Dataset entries
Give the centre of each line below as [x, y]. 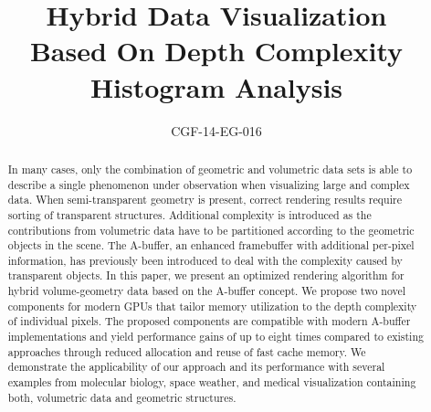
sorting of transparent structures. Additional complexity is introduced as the [189, 214]
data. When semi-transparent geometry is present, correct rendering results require [205, 200]
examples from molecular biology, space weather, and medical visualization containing [212, 382]
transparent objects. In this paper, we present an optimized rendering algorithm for [206, 275]
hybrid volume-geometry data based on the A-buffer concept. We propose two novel [207, 291]
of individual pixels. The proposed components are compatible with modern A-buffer [209, 321]
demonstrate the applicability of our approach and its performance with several [196, 367]
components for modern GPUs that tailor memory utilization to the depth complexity [212, 306]
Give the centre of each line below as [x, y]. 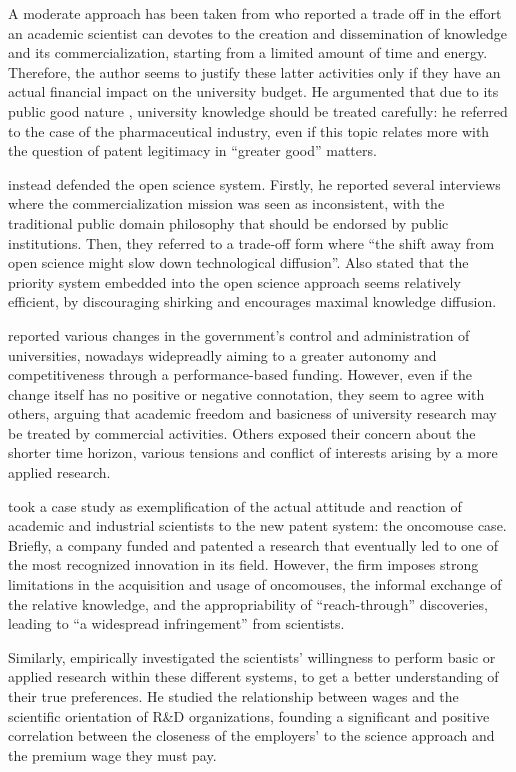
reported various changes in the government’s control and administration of [239, 334]
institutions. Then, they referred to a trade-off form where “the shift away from [251, 242]
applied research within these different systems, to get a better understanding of [253, 676]
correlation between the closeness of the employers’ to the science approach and [251, 735]
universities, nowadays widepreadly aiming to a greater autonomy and [222, 354]
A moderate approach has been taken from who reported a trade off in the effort [255, 13]
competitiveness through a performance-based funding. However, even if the [240, 374]
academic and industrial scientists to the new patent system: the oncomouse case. [257, 525]
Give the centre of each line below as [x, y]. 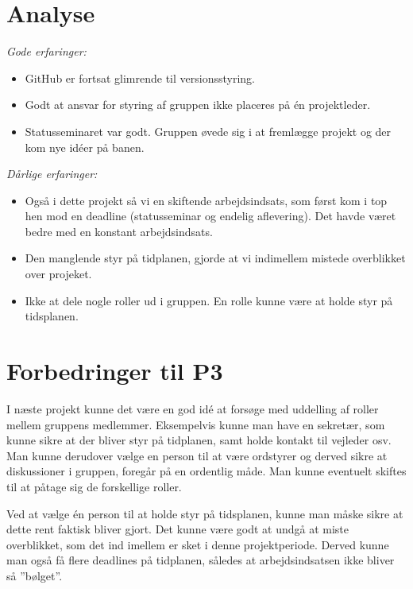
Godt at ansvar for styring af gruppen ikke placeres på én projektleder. [198, 105]
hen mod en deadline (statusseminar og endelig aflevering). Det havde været [210, 216]
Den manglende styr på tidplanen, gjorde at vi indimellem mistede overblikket [215, 258]
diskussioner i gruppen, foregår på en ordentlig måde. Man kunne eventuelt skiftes [206, 471]
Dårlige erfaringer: [52, 174]
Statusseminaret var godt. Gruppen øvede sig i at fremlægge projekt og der [208, 131]
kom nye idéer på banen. [85, 147]
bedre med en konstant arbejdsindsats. [119, 231]

:: Work order ::
Return all records above verbatim without their pictures.

:: Output for this exercise ::
Give the centre of each line below as [x, y]. 
sorting of transparent structures. Additional complexity is introduced as the [189, 214]
data. When semi-transparent geometry is present, correct rendering results require [205, 200]
examples from molecular biology, space weather, and medical visualization containing [212, 382]
transparent objects. In this paper, we present an optimized rendering algorithm for [206, 275]
hybrid volume-geometry data based on the A-buffer concept. We propose two novel [207, 291]
of individual pixels. The proposed components are compatible with modern A-buffer [209, 321]
demonstrate the applicability of our approach and its performance with several [196, 367]
components for modern GPUs that tailor memory utilization to the depth complexity [212, 306]
Give the centre of each line below as [x, y]. 
reported various changes in the government’s control and administration of [239, 334]
institutions. Then, they referred to a trade-off form where “the shift away from [251, 242]
applied research within these different systems, to get a better understanding of [253, 676]
correlation between the closeness of the employers’ to the science approach and [251, 735]
universities, nowadays widepreadly aiming to a greater autonomy and [222, 354]
A moderate approach has been taken from who reported a trade off in the effort [255, 13]
competitiveness through a performance-based funding. However, even if the [240, 374]
academic and industrial scientists to the new patent system: the oncomouse case. [257, 525]
Give the centre of each line below as [x, y]. 
Godt at ansvar for styring af gruppen ikke placeres på én projektleder. [198, 105]
hen mod en deadline (statusseminar og endelig aflevering). Det havde været [210, 216]
Den manglende styr på tidplanen, gjorde at vi indimellem mistede overblikket [215, 258]
diskussioner i gruppen, foregår på en ordentlig måde. Man kunne eventuelt skiftes [206, 471]
Dårlige erfaringer: [52, 174]
Statusseminaret var godt. Gruppen øvede sig i at fremlægge projekt og der [208, 131]
kom nye idéer på banen. [85, 147]
bedre med en konstant arbejdsindsats. [119, 231]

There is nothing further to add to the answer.